還有鐘大同的母親鐘嬸子挑唆朱義的事......
他已經覺得自己祖母的想法十分不妥。
若朱義和鐘嬸子的事他不說清楚,等刑部查到鐘嬸子頭上,而他祖母不明情況,就一味護著鐘嬸子,還厭惡上明禾郡主,難說後麵會鬨出什麼不可收拾的事出來。

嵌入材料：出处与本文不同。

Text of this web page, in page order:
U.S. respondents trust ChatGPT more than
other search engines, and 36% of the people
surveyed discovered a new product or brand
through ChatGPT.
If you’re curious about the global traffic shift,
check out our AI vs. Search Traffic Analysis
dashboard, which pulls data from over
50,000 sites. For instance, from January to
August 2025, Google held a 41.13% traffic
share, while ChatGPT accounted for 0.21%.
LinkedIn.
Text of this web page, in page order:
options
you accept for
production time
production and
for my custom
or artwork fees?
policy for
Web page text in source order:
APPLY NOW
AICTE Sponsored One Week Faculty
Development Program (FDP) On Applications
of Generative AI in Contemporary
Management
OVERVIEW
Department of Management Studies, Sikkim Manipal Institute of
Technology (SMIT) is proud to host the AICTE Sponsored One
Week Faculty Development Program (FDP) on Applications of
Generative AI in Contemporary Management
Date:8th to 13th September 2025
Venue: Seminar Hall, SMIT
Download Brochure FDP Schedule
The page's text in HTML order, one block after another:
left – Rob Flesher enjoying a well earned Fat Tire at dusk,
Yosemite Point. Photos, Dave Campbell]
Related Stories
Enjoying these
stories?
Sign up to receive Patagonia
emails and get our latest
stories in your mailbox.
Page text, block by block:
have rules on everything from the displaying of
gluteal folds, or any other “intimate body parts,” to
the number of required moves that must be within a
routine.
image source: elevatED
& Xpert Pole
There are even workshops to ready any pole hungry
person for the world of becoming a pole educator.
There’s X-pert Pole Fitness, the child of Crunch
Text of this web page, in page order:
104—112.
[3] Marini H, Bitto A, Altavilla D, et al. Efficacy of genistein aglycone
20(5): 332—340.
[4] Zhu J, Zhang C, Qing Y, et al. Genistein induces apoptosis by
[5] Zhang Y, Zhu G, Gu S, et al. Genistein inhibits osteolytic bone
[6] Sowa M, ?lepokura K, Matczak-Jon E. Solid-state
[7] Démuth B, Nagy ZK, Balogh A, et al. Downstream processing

所以他斟酌了一下,便咬著牙把鐘嬸子不知如何挑唆朱義,朱義又受明珠公主蒙騙,以明禾郡主的清譽要挾,想要謀害鄭緒一事說了。
魏老夫人和祝嬤嬤自又是聽得好一番大驚失色。
而此刻,魏老夫人心中幾乎生出這阮氏就一紅顏禍水,妖孽禍害之感了。
魏澤桉還不知道自己祖母聽完自己的話生出的念頭。
他的目的不是生事,而是如何儘最大可能的保住朱義,護住鐘母,平息此事。
他道:“祖母,茲事體大,現在刑部已經帶走了朱將軍,孫兒擔心,刑部那邊遲早會查到鐘嬸子,還有陛下說不定也會徹查此事,所以,依孫兒之見,祖母還當召見鐘嬸子,仔細將此事前後都查問清楚,然後在陛下追究此事之前,向太皇太後娘娘請罪,方好平息此事。”
這是他能想到護住鐘母最穩妥的法子了。
說完顯然也擔心自己祖母節外生枝,補充道,“祖母,朱將軍造謠誣陷明禾郡主,又欲謀殺比他高數級的地方大將,依大周律,最高可直接判斬立決,不僅是他,就是朱家還有鐘嬸子和鐘家,都極有可能被判流放,祖母,此時我們當以護住朱將軍和鐘嬸子為要,決不可再惹陛下震怒,反對朱將軍和鐘嬸子不利。”
魏老夫人陰沉著臉。
一向養尊處優,慈善的臉上嘴角出現了兩道鴻溝,眼角也耷拉了下來。
她是實在太氣了。
她道:“是,是要見見太皇太後了!”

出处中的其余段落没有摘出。